## What you will do
Would you repeat word for word the lines of the listing that follows, from the one with "Text of this" up to and including the one with "Page text, block", and leave out the images?

## Dataset records
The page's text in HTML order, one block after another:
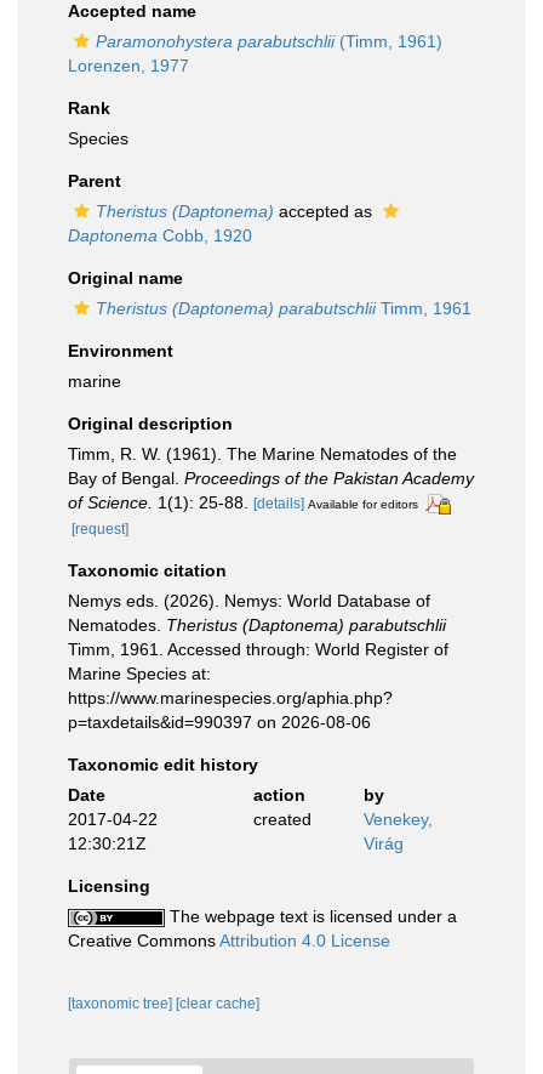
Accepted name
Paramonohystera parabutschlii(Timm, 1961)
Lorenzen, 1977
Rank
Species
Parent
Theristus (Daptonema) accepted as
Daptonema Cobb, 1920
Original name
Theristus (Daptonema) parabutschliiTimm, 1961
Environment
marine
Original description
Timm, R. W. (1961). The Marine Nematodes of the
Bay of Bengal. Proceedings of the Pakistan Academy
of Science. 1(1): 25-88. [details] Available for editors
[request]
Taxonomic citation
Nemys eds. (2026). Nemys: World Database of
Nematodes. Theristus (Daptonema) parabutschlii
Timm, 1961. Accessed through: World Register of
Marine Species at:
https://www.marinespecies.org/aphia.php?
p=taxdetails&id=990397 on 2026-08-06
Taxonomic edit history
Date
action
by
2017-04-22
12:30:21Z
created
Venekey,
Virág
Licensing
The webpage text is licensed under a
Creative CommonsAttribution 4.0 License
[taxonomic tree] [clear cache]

==

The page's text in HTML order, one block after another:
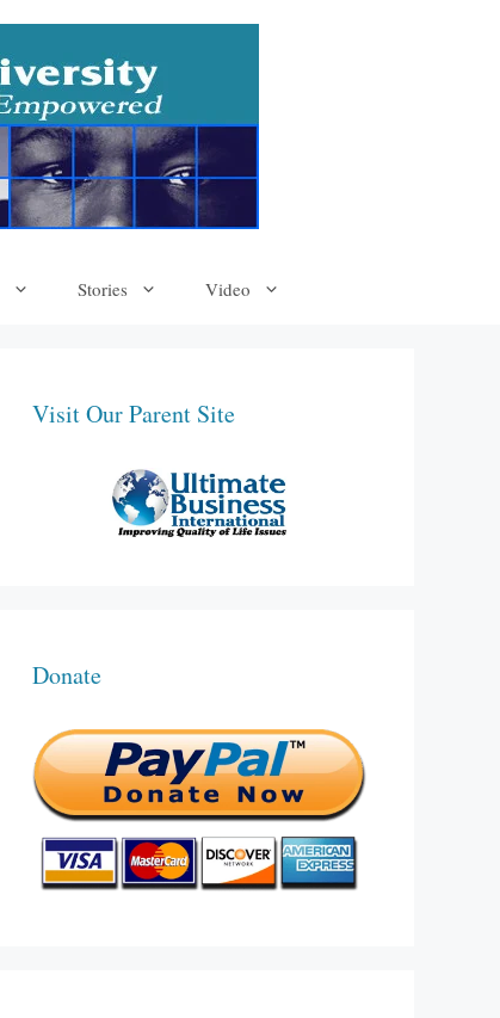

...

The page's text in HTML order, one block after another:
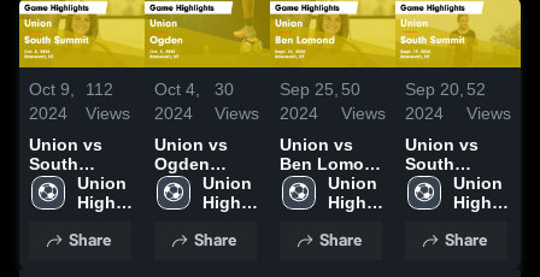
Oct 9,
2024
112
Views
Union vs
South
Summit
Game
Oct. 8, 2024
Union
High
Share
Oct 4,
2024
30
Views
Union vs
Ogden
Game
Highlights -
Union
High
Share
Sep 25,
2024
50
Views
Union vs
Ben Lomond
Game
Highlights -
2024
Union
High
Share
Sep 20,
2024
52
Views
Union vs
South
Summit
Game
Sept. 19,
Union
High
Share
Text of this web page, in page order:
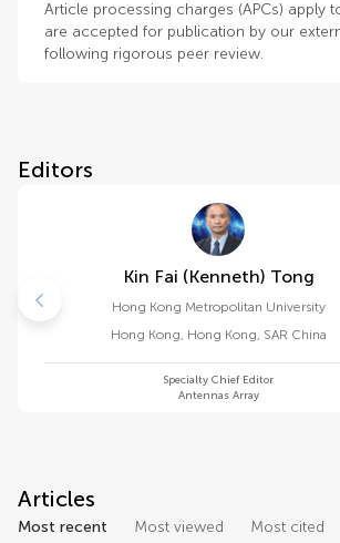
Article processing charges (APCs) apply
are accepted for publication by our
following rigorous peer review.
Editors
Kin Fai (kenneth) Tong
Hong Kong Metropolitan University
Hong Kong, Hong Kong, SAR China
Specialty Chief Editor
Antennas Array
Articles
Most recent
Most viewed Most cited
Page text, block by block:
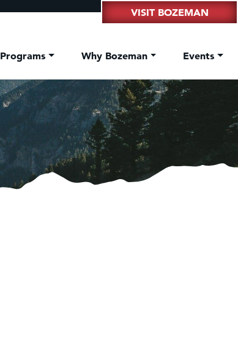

## Exercise answer
Text of this web page, in page order:
Article processing charges (APCs) apply
are accepted for publication by our
following rigorous peer review.
Editors
Kin Fai (kenneth) Tong
Hong Kong Metropolitan University
Hong Kong, Hong Kong, SAR China
Specialty Chief Editor
Antennas Array
Articles
Most recent
Most viewed Most cited
Page text, block by block:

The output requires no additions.